PROVIDED RECORDS ->

:::

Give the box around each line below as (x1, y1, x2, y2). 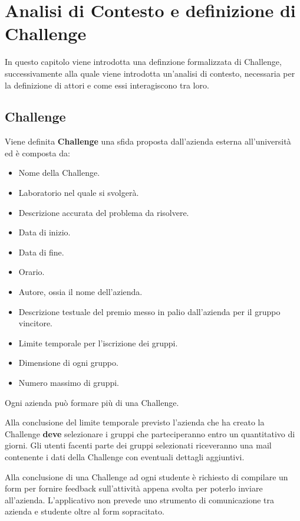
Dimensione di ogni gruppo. (18, 356, 118, 369)
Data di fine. (18, 245, 64, 258)
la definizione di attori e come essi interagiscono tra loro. (5, 78, 209, 91)
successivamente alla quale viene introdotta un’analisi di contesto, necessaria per (5, 67, 295, 79)
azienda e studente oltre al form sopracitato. (5, 505, 164, 517)
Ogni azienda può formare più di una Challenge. (5, 396, 179, 408)
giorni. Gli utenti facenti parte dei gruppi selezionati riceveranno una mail (5, 439, 272, 451)
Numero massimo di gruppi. (18, 376, 119, 389)
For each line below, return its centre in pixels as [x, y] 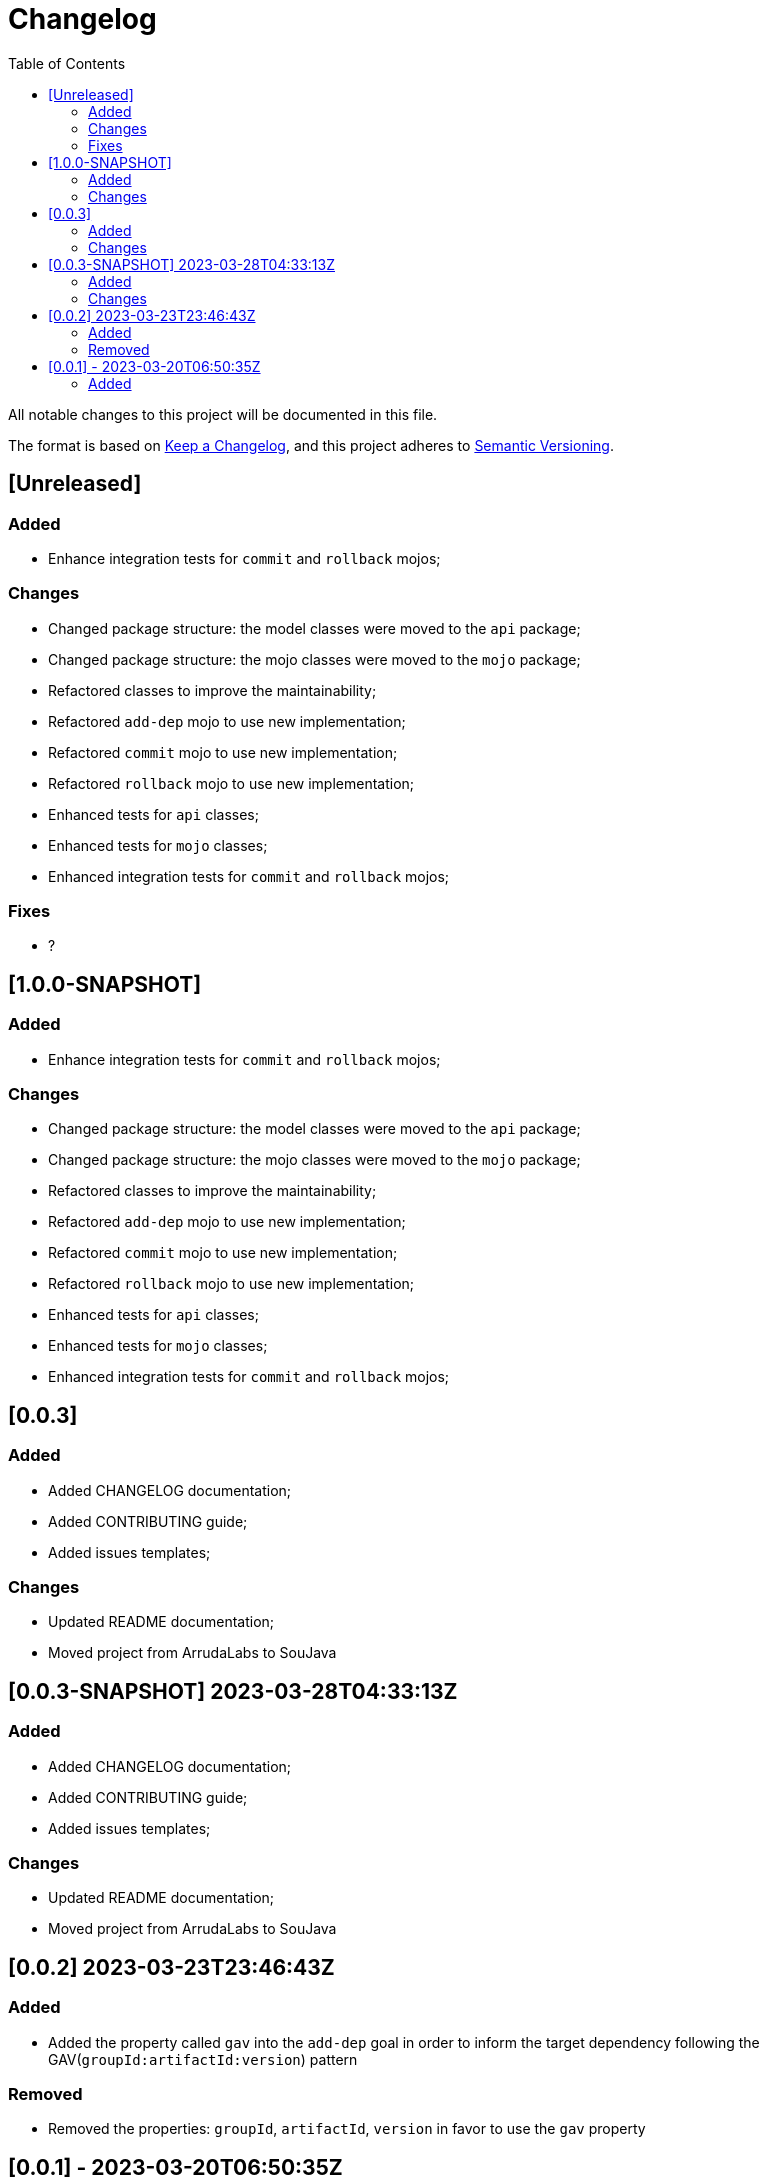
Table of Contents [67, 63]
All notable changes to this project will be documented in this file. [223, 414]
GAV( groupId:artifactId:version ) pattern [203, 2059]
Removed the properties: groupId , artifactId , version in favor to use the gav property [347, 2129]

:::

ACTION ITEM ->
When a line of the material holds the string "gruppi", copy that line.

SOLUTION TO THIS TASK ->
giorni. Gli utenti facenti parte dei gruppi selezionati riceveranno una mail (5, 439, 272, 451)
Numero massimo di gruppi. (18, 376, 119, 389)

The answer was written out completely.